Structure and function study of Ca2+ channel Orai1 in esophageal cancer
Orai1, a plasma membrane store operated Ca2+ entry (SOCE) channel may act as an oncogene that contributes to the progression of esophageal cancer through regulation of intracellular Ca2+ oscillations. In tumors removed from patients with esophageal squamous cell carcinoma (ESCC), we found elevated expression of Orai1 and the high expression level appeared to associate with poor survival rate in patients with this disease. We also showed that inhibition of Orai1 could prevent tumor growth in xenograft ESCC mouse model. Currently, we are studying the molecular mechanisms underlying the hyperactivity of Ca2+ oscillations resulting from elevated Orai1-SOCE.
The long-term goal is to reveal the disease specific regulatory components of Orai1-Ca2+ signaling pathways. Another goal is to evaluate whether SOCE machinery genes can serve as novel biomarker for early detection and prognosis in Barrett’s esophageal, esophageal adenocarcinoma and squamous cell carcinoma. The study will provide proof-of-principle data on targeting this pathway as a potential treatment for esophageal cancers.

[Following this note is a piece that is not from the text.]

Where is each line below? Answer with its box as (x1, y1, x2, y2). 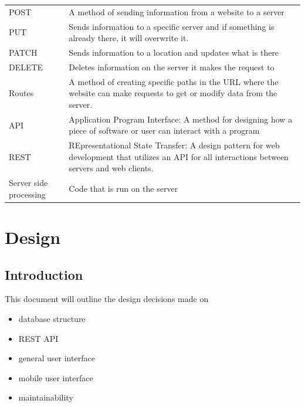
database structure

Dysregulated Ca2+ signaling in diabetic cardiovascular complications
Diabetic cardiovascular complications are complex diseases influenced by numerous genetic and environmental factors. We are interested to study the disrupted Ca2+ homeostasis in type 2 diabetes mellitus (T2DM) patients with atrial fibrillation (AFb) or other cardiovascular complications. Using multidiscipline approach, including differential gene screening, novel dual-targeting CRISPR/cas9 KO technique and structure biochemistry, we aim to reveal the mechanism underlying the arrhythmogenic role of autoantibodies.
The long-term goal is to search for novel biomarkers to assess the environmental risk factors for AFb in T2DM and shed light to possible clinical trials for diabetic patients with high risk of AFb and/or cardiac conductance disorders targeting downstream Ca2+ signaling pathway.
Nanoparticle based imaging and treatment of esophageal cancer
Despite of its extremely aggressive nature and poor survival rate, advanced esophageal cancer remains to be one of the least studied cancers. Nanoparticle based drug delivery can prolong drug half-time, improve solubility of hydrophobic drugs and reduce potential immunogenicity, which can be a promising therapy. Through collaboration with some nanotechnology experts at The Ohio State University and UTA, we are interested to develop nanoplatforms for simultaneous imaging and treatment of esophageal cancer, such as using a biocompatible, fluorescent polypeptide based nanoplatform or copper-cysteamine nanoparticles for a microwave induced photodynamic therapy.
Our goal is to develop these nanoparticles with enhanced tumor targeting and penetration as a safe and effective new cancer therapy.